I would like to have a tray of Remembrance Day poppies for sale on my bar. Does anyone know where I can get some from? (Jimena de la Frontera/Estepona/Sotogrande area.)


----------



## jojo (Sep 20, 2007)

jimenato said:


> I would like to have a tray of Remembrance Day poppies for sale on my bar. Does anyone know where I can get some from? (Jimena de la Frontera/Estepona/Sotogrande area.)


There are British legions around Spain, have a look on google?? Altho we had a chap come in and ask if we would kindly take a tray and a collection tin

Jo xxx


----------



## Alcalaina (Aug 6, 2010)

jimenato said:


> I would like to have a tray of Remembrance Day poppies for sale on my bar. Does anyone know where I can get some from? (Jimena de la Frontera/Estepona/Sotogrande area.)

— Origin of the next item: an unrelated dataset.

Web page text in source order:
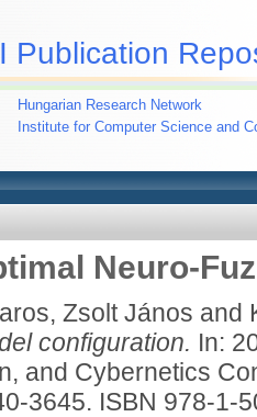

There must be one in Gibraltar surely?


----------



## MaidenScotland (Jun 6, 2009)

We have them here in the British Club.. I am sure it is the British Embassy that provides them,


----------



## Stravinsky (Aug 12, 2007)

Royal British Legion - Spain South

British legion methinks


----------



## xabiaxica (Jun 23, 2009)

Stravinsky said:


> Royal British Legion - Spain South
> 
> British legion methinks


you're right

some of our Legioners around here are also doing a charity walk to coincide with poppy day

one of them was telling me it often looks more like a charity wheelchair push 

it raises quite a bit of money though

( I wanted to write Legionnaires till I realised that was the illness - & the auto spell checker wanted to change it too!)


----------



## jimenato (Nov 21, 2009)

Many thanks, will contact British Legion south Spain. (Apparently Gibraltar gets them very late and sometimes sells them after poppy day).


----------



## jojo (Sep 20, 2007)

Stravinsky said:


> Royal British Legion - Spain South
> 
> British legion methinks



Yes, I thought they'd be a link somewhere!!! 

Jo xxx


----------